─── PROVIDED INFORMATION

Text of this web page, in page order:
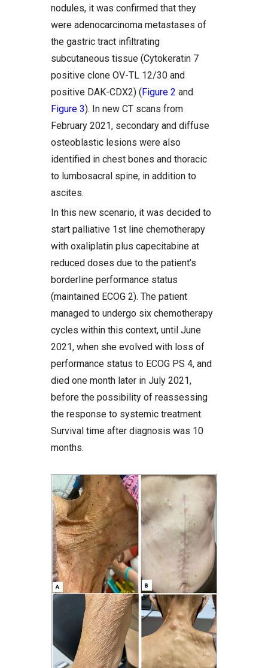
nodules, it was confirmed that they
were adenocarcinoma metastases of
the gastric tract infiltrating
subcutaneous tissue (Cytokeratin 7
positive clone OV-TL 12/30 and
positive DAK-CDX2) (Figure 2 and
Figure 3). In new CT scans from
February 2021, secondary and diffuse
osteoblastic lesions were also
identified in chest bones and thoracic
to lumbosacral spine, in addition to
ascites.
In this new scenario, it was decided to
start palliative 1st line chemotherapy
with oxaliplatin plus capecitabine at
reduced doses due to the patient’s
borderline performance status
(maintained ECOG 2). The patient
managed to undergo six chemotherapy
cycles within this context, until June
2021, when she evolved with loss of
performance status to ECOG PS 4, and
died one month later in July 2021,
before the possibility of reassessing
the response to systemic treatment.
Survival time after diagnosis was 10
months.
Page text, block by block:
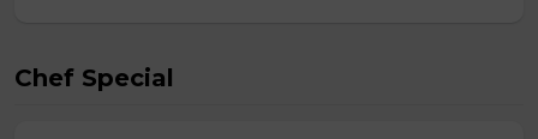
Chef Special
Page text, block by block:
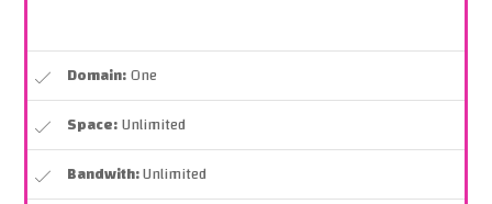
Domain:One
Space:Unlimited
Bandwith:Unlimited
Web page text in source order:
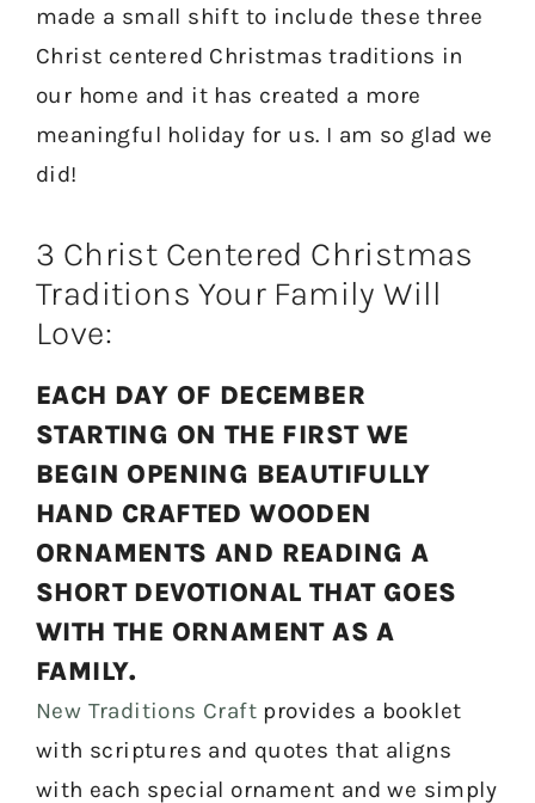
made a small shift to include these three
Christ centered Christmas traditions in
our home and it has created a more
meaningful holiday for us. I am so glad we
did!
3 Christ Centered Christmas
Traditions Your Family Will
Love:
EACH DAY OF DECEMBER
STARTING ON THE FIRST WE
BEGIN OPENING BEAUTIFULLY
HAND CRAFTED WOODEN
ORNAMENTS AND READING A
SHORT DEVOTIONAL THAT GOES
WITH THE ORNAMENT AS A
FAMILY.
New Traditions Craft provides a booklet
with scriptures and quotes that aligns
with each special ornament and we simply

──────

### TASK TO COMPLETE
Bring together every line in the entries that holds the string "Figure".

### ANSWER
positive DAK-CDX2) (Figure 2 and
Figure 3). In new CT scans from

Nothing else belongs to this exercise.